__Your instructions__. Lines in the records below that contain the word "HELPER" must each be copied.

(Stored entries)

* * *

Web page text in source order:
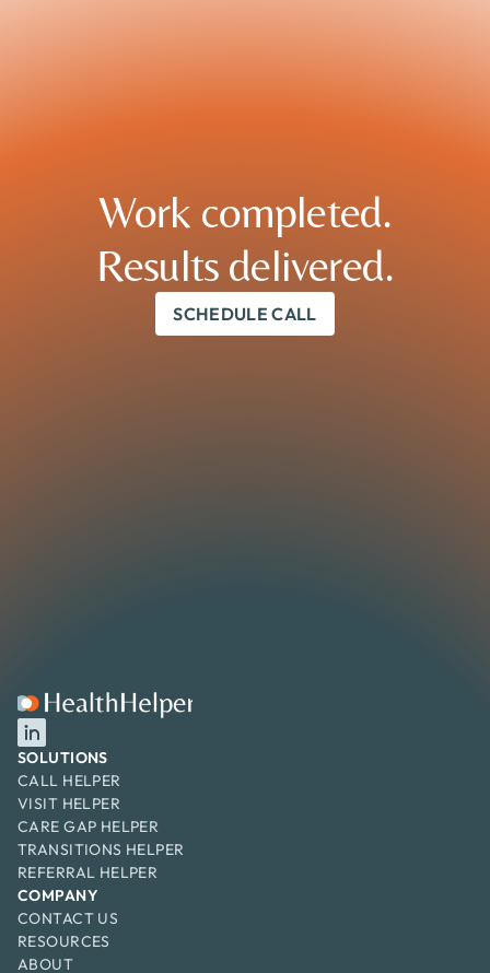
SOLUTIONS
CARE GAP HELPER
TRANSITIONS HELPER
VISIT HELPER
REFERRAL HELPER
CALL HELPER
COMPANY
CONTACT US
RESOURCES
ABOUT
Work completed.
Results delivered.
SCHEDULE CALL

* * *

__Response area__.
CARE GAP HELPER
TRANSITIONS HELPER
VISIT HELPER
REFERRAL HELPER
CALL HELPER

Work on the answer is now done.